*Extracted data entries*
[Start of Attachment]

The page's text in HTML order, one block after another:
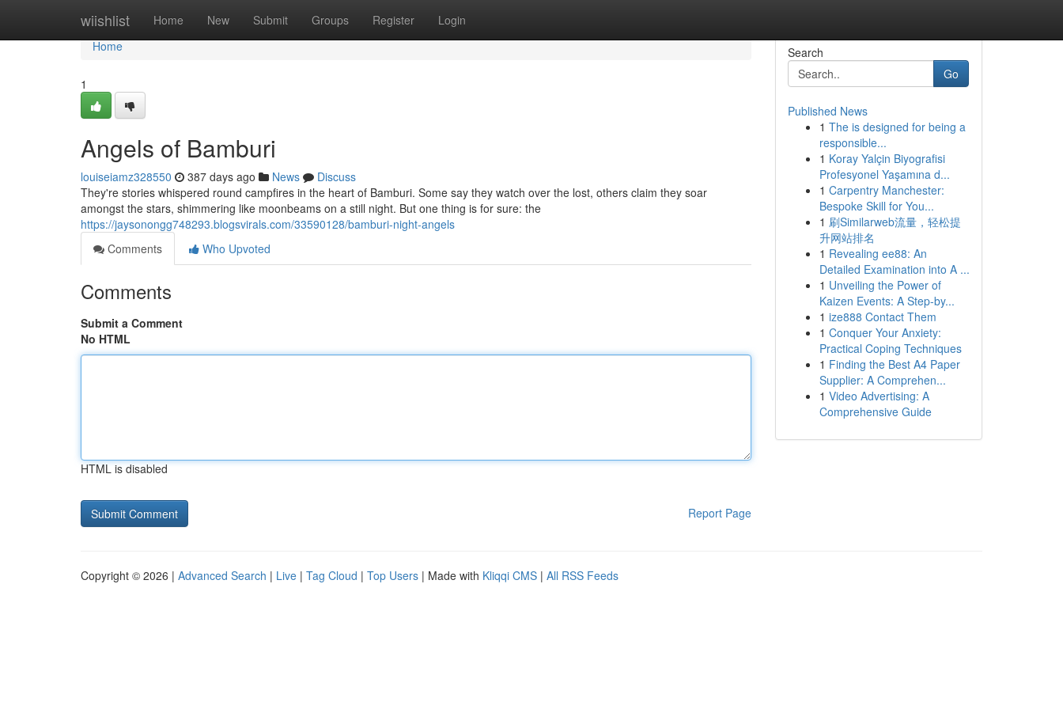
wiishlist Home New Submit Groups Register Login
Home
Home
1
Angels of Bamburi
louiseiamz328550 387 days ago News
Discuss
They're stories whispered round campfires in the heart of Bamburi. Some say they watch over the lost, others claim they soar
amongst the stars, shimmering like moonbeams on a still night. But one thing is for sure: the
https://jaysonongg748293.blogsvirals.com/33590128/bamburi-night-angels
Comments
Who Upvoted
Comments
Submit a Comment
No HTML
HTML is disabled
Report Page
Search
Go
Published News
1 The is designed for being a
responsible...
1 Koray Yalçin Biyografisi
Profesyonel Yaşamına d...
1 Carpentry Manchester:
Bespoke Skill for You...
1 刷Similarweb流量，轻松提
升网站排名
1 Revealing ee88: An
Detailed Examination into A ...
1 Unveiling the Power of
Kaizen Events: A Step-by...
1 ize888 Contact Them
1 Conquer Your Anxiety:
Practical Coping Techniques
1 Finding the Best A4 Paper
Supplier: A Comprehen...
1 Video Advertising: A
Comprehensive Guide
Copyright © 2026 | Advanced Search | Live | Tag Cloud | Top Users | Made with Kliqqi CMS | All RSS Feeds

[End of Attachment]

*WHAT IS BEING ASKED*
Only the lines from the one with "Published News" through the final line above belong in the answer, each retyped exactly.

*SOLUTION FOR THIS PROBLEM*
Published News
1 The is designed for being a
responsible...
1 Koray Yalçin Biyografisi
Profesyonel Yaşamına d...
1 Carpentry Manchester:
Bespoke Skill for You...
1 刷Similarweb流量，轻松提
升网站排名
1 Revealing ee88: An
Detailed Examination into A ...
1 Unveiling the Power of
Kaizen Events: A Step-by...
1 ize888 Contact Them
1 Conquer Your Anxiety:
Practical Coping Techniques
1 Finding the Best A4 Paper
Supplier: A Comprehen...
1 Video Advertising: A
Comprehensive Guide
Copyright © 2026 | Advanced Search | Live | Tag Cloud | Top Users | Made with Kliqqi CMS | All RSS Feeds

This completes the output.